Leaving out every picture, copy the lines of the data exactly, from the first through the line containing "conditions of the".

### Exercise materials

═══

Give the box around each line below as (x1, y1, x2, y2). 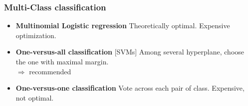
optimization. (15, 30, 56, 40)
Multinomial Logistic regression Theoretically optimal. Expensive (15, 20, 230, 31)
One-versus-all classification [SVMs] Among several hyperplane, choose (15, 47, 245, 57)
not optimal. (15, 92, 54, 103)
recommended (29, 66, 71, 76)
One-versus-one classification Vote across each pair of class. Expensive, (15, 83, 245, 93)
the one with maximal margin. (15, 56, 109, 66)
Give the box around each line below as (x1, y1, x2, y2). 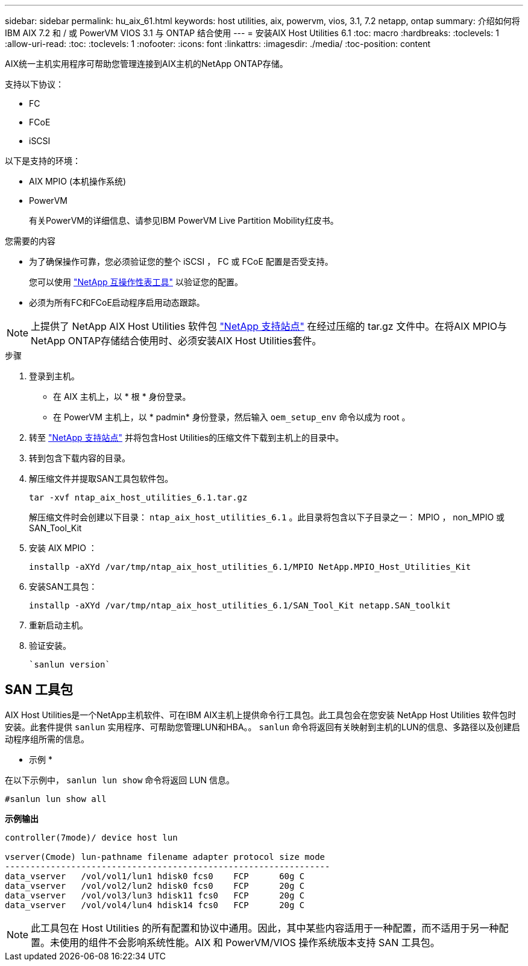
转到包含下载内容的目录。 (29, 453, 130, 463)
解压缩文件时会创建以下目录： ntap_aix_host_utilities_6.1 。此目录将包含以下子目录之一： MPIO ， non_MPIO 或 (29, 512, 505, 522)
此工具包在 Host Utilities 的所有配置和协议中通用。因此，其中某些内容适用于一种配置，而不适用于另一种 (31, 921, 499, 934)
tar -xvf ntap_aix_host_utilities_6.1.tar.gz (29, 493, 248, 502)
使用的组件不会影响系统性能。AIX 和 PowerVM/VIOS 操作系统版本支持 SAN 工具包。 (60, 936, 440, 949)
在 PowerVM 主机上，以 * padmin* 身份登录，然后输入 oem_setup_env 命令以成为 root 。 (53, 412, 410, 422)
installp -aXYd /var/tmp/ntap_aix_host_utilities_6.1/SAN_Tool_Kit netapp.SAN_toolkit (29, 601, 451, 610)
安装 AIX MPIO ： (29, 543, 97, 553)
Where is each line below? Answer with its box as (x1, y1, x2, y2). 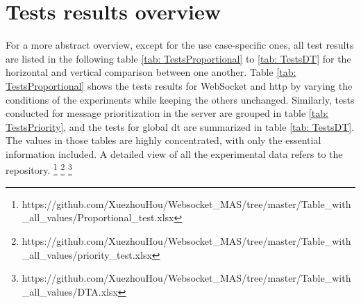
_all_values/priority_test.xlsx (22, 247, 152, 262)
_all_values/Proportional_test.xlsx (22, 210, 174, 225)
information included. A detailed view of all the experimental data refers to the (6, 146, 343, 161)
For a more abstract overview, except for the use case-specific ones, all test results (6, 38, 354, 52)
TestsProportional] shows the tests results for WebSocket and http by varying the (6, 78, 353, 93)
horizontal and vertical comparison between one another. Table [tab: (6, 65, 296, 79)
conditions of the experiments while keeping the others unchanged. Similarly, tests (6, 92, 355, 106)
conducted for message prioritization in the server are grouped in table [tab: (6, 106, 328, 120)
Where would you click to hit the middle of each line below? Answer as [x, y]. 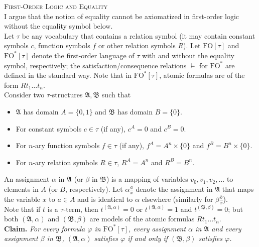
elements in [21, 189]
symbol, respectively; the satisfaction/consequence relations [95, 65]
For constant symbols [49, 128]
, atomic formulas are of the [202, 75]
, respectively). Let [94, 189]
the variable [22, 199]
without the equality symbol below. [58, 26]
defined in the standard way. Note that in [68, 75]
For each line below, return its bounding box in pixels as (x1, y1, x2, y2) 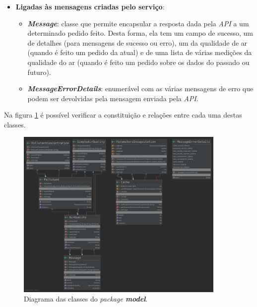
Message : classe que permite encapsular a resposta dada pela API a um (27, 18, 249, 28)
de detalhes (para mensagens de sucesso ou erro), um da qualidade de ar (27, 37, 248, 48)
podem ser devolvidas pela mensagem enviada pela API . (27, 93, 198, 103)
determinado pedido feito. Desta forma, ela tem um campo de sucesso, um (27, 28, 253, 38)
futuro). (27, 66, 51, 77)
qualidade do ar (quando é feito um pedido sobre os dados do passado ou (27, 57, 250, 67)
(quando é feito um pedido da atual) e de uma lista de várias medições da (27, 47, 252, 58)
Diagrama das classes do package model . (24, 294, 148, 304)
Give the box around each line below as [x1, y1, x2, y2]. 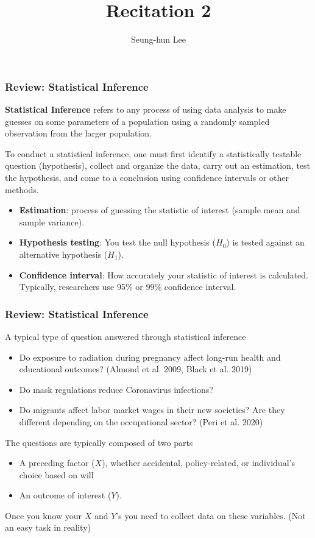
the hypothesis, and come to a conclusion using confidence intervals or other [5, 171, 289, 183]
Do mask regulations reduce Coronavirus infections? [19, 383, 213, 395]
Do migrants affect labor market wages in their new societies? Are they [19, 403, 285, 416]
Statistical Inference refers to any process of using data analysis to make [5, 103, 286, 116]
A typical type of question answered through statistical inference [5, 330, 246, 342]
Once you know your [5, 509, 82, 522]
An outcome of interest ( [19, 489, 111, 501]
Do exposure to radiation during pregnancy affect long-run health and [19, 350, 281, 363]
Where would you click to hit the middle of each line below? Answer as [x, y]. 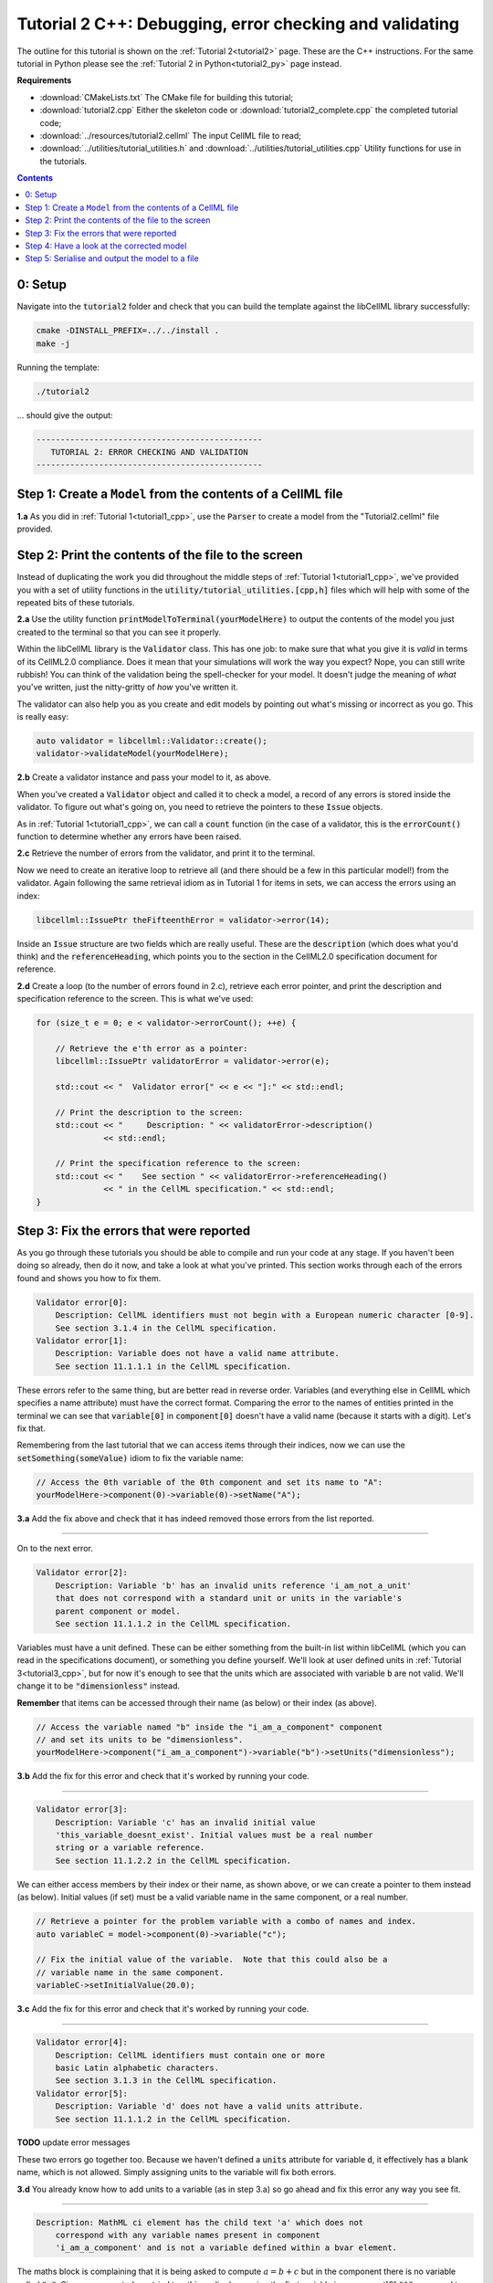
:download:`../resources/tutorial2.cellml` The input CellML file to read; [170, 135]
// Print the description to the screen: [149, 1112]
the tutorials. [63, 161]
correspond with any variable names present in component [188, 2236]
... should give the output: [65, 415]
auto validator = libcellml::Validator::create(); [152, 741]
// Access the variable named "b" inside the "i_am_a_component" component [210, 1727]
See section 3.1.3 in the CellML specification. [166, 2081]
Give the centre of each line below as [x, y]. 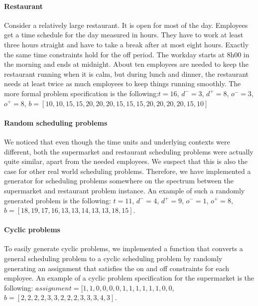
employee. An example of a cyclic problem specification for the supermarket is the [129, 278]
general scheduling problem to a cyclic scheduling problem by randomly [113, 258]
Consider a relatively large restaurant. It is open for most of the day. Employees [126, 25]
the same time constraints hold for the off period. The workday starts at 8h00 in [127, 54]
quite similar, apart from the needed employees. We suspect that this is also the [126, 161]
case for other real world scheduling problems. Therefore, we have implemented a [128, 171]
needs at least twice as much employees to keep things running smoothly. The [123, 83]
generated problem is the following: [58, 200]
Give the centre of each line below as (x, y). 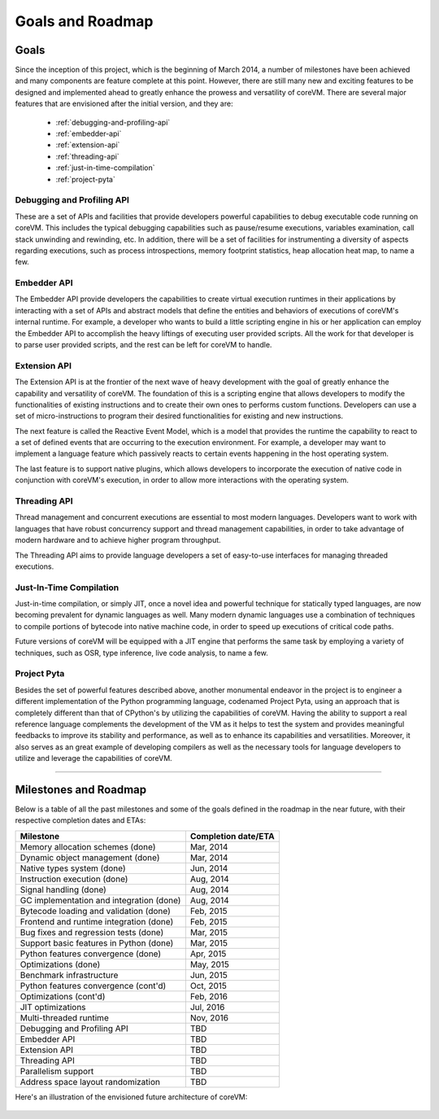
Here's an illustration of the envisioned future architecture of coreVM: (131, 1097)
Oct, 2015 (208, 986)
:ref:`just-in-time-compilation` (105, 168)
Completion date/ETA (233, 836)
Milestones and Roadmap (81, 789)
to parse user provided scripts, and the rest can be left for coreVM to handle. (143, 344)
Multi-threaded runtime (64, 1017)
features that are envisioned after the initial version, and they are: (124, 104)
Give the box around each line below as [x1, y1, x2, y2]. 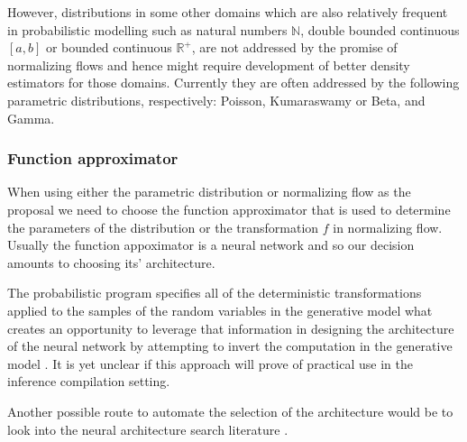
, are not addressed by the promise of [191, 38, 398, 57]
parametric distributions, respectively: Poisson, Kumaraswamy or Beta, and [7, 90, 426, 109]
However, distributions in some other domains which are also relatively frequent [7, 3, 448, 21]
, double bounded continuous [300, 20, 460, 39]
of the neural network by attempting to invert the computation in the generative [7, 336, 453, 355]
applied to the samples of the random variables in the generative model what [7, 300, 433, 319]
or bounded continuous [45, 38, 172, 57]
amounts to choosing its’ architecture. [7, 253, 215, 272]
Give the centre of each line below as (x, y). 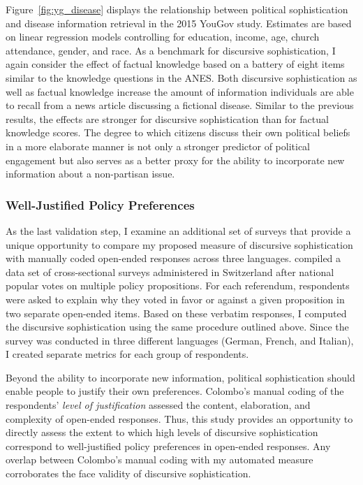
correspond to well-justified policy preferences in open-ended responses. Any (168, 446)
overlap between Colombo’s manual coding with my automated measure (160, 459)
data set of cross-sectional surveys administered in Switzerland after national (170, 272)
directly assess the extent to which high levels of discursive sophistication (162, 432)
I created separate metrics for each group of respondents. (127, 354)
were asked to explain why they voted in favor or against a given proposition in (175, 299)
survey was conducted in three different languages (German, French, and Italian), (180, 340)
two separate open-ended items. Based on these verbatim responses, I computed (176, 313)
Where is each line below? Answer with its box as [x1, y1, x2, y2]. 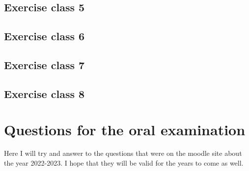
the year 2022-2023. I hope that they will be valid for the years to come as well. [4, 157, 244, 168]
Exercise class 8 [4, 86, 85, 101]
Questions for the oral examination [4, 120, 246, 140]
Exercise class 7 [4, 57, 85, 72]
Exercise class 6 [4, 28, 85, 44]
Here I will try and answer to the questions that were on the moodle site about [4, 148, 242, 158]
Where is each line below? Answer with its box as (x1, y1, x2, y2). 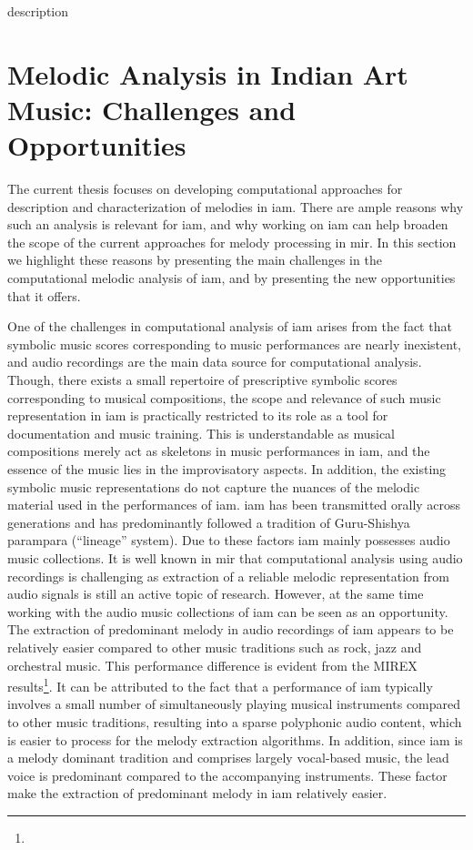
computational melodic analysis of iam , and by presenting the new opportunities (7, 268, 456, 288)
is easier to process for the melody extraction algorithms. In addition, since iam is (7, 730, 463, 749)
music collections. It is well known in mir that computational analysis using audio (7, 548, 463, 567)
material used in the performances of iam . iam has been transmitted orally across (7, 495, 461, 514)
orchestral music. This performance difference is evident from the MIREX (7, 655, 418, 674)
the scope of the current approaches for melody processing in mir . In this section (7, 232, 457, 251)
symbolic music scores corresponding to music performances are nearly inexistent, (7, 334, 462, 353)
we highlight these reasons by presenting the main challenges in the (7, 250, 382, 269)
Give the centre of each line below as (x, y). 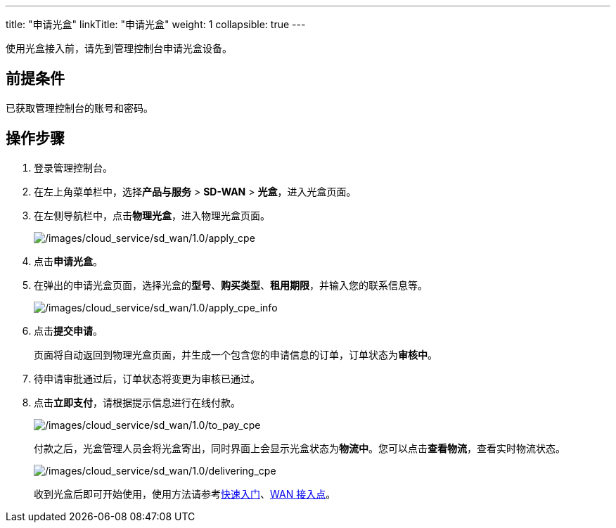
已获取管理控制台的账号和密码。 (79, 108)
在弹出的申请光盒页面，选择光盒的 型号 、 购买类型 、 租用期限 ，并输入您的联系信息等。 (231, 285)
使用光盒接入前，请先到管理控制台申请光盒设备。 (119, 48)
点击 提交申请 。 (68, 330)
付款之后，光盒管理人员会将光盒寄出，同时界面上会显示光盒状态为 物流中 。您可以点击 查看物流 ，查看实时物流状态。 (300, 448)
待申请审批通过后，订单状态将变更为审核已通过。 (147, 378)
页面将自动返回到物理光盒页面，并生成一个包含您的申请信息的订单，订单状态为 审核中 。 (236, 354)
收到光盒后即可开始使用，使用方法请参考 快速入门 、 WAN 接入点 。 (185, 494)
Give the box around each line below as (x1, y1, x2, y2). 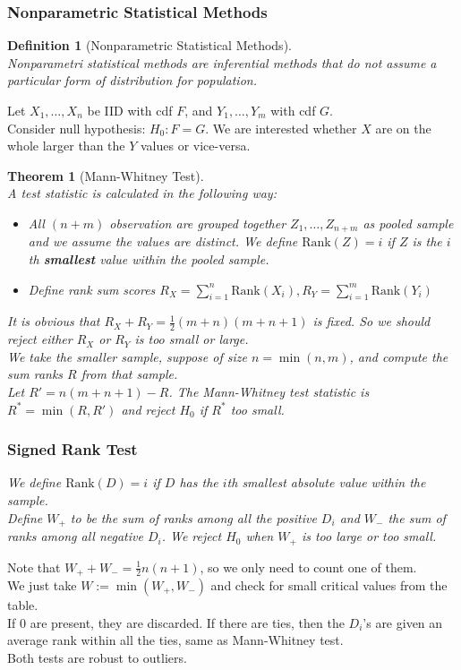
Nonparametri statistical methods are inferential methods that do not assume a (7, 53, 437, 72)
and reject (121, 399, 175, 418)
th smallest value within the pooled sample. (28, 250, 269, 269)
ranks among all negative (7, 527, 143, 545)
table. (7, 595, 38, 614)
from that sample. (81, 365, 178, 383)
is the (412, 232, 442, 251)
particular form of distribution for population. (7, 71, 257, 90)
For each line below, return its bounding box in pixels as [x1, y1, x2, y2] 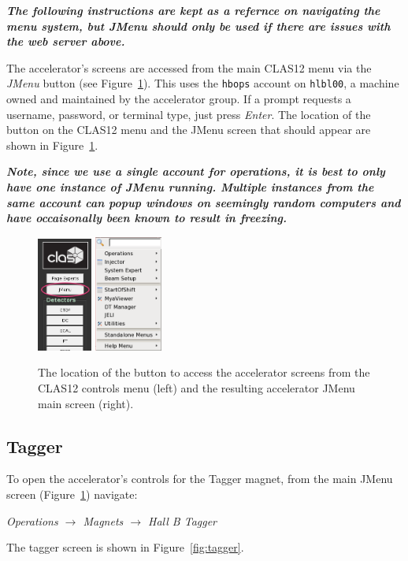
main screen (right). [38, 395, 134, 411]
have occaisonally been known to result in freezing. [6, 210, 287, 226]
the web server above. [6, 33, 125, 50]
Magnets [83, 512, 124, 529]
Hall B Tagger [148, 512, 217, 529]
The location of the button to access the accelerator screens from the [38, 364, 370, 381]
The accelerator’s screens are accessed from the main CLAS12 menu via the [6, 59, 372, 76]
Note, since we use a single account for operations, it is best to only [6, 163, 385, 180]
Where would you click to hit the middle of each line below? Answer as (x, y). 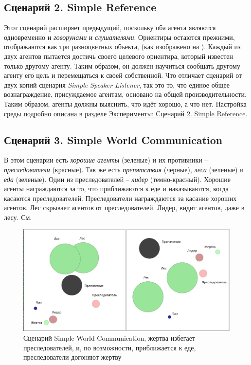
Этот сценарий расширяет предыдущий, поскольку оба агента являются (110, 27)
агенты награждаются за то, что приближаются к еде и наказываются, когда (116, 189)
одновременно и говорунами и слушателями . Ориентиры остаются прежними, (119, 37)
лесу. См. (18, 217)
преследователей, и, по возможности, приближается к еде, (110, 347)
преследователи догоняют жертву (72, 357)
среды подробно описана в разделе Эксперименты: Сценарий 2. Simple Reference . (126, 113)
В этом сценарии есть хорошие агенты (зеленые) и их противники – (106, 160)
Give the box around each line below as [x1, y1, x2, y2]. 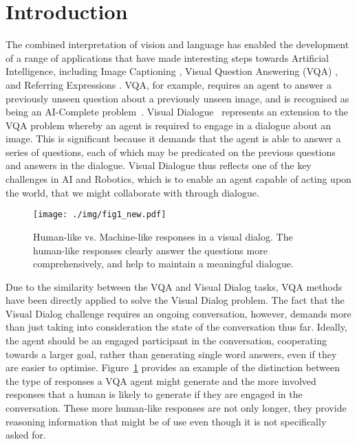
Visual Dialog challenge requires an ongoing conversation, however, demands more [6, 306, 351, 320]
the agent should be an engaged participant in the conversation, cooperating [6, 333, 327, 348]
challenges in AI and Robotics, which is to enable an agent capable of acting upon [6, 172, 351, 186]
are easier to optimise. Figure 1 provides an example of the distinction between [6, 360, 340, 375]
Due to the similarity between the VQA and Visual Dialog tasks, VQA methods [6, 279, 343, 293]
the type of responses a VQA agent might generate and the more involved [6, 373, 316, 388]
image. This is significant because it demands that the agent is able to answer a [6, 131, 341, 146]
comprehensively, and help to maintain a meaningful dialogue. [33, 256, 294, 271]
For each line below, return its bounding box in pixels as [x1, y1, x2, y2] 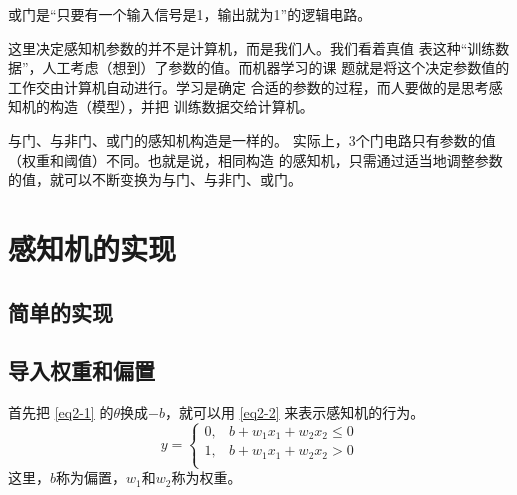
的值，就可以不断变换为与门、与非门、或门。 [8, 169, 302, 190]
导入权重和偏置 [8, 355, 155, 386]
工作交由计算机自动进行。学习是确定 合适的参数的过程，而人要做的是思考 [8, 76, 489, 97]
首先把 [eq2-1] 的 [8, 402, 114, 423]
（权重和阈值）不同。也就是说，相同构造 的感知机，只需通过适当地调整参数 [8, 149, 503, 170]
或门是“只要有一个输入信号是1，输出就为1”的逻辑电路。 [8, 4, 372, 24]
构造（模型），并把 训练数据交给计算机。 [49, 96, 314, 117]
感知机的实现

═══

### Exercise response
Give the box around each line below as (x1, y1, x2, y2). 
optimization. (15, 30, 56, 40)
Multinomial Logistic regression Theoretically optimal. Expensive (15, 20, 230, 31)
One-versus-all classification [SVMs] Among several hyperplane, choose (15, 47, 245, 57)
not optimal. (15, 92, 54, 103)
recommended (29, 66, 71, 76)
One-versus-one classification Vote across each pair of class. Expensive, (15, 83, 245, 93)
the one with maximal margin. (15, 56, 109, 66)
Give the box around each line below as (x1, y1, x2, y2). 
转到包含下载内容的目录。 (29, 453, 130, 463)
解压缩文件时会创建以下目录： ntap_aix_host_utilities_6.1 。此目录将包含以下子目录之一： MPIO ， non_MPIO 或 (29, 512, 505, 522)
此工具包在 Host Utilities 的所有配置和协议中通用。因此，其中某些内容适用于一种配置，而不适用于另一种 (31, 921, 499, 934)
tar -xvf ntap_aix_host_utilities_6.1.tar.gz (29, 493, 248, 502)
使用的组件不会影响系统性能。AIX 和 PowerVM/VIOS 操作系统版本支持 SAN 工具包。 (60, 936, 440, 949)
在 PowerVM 主机上，以 * padmin* 身份登录，然后输入 oem_setup_env 命令以成为 root 。 (53, 412, 410, 422)
installp -aXYd /var/tmp/ntap_aix_host_utilities_6.1/SAN_Tool_Kit netapp.SAN_toolkit (29, 601, 451, 610)
安装 AIX MPIO ： (29, 543, 97, 553)
Where is each line below? Answer with its box as (x1, y1, x2, y2). 
_all_values/priority_test.xlsx (22, 247, 152, 262)
_all_values/Proportional_test.xlsx (22, 210, 174, 225)
information included. A detailed view of all the experimental data refers to the (6, 146, 343, 161)
For a more abstract overview, except for the use case-specific ones, all test results (6, 38, 354, 52)
TestsProportional] shows the tests results for WebSocket and http by varying the (6, 78, 353, 93)
horizontal and vertical comparison between one another. Table [tab: (6, 65, 296, 79)
conditions of the experiments while keeping the others unchanged. Similarly, tests (6, 92, 355, 106)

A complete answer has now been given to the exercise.